>>11856223as others have said, the ability to choose such a number is a secondary property of the function being continuous.
It is a big result relating to the notion of continuous functions being bounded on any compact set. The compactness is really important here (set closed and bounded)
1/x is continuous on (0, inf) because from the definition of the continuity (lim of a function as x -> a is f(a)) and the fact that the interval is open (no matter how close to 0, we will find that that lim of 1/x as x-> a is 1/a, because 0 is not included in (0, inf)).
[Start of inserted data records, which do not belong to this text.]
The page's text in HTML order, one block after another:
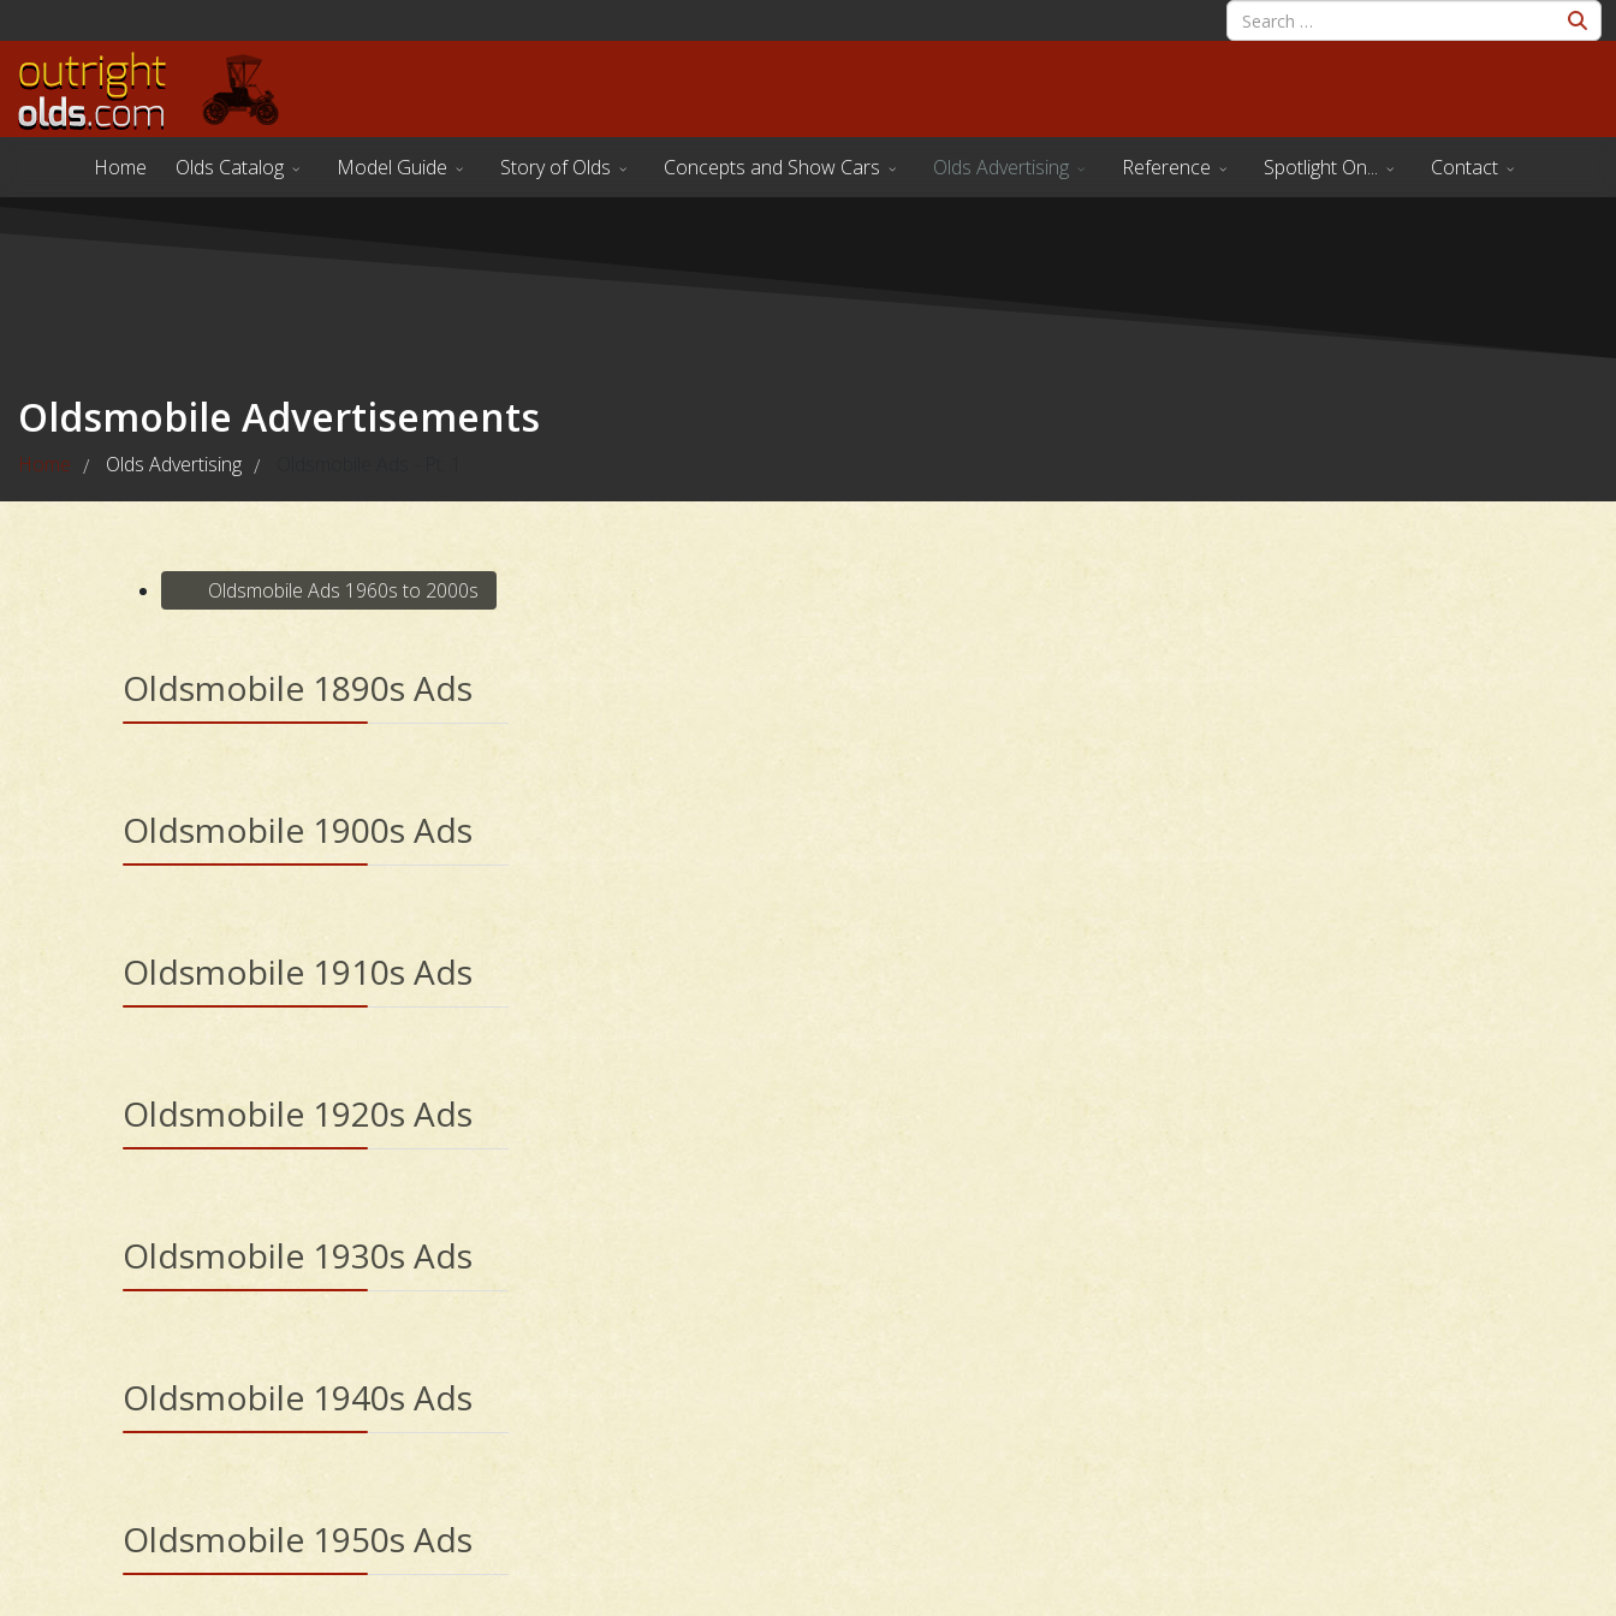
Home Olds Catalog Model Guide Story of Olds Concepts and Show Cars Olds Advertising Reference Spotlight On... Contact
Oldsmobile Advertisements
Home / Olds Advertising /
Oldsmobile Ads 1960s to 2000s
Oldsmobile 1890s Ads
Oldsmobile 1900s Ads
Oldsmobile 1910s Ads
Oldsmobile 1920s Ads
Oldsmobile 1930s Ads
Oldsmobile 1940s Ads
Oldsmobile 1950s Ads
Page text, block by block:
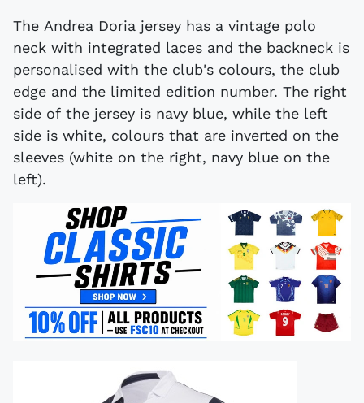
The Andrea Doria jersey has a vintage polo
neck with integrated laces and the backneck is
personalised with the club's colours, the club
edge and the limited edition number. The right
side of the jersey is navy blue, while the left
side is white, colours that are inverted on the
sleeves (white on the right, navy blue on the
left).
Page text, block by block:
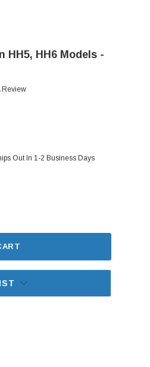
HH5, HH6 Models -
Review
Out In 1-2 Business Days
FILTER - HONDA ACTY VAN HH5,
OF AIR FILTER - HONDA

and for the pic related: you need to go back to the chapter on real numbers and least upper bounds if you find this confusing. f on [0,1] is x^2 and suddenly jumps to 0 at 1. so its not continuous at 1, limit at 1 is not f(1) because f(1) is 0, and the limit is 1. As for the second notion that there is no f(y) that bounds every f(x) on [0,1], it follows from the properties of real numbers that you can choose real number z as close as you like to 1, that have f(z)= z^2, always. If f(1) was 1, then it would be continuous on [0,1] because the limit would be f(1), but f is 0 on 1 so you cannot choose f(1) as stated. You cannot choose something smaller than f(1) that would bound every f(x) in the interval, because f is increasing as x is increasing and from the properties of real numbers it follows that as soon as you choose some number close to 1 but smaller, you could find another one closer to 1, so f(another number) would be bigger that the bound you have found.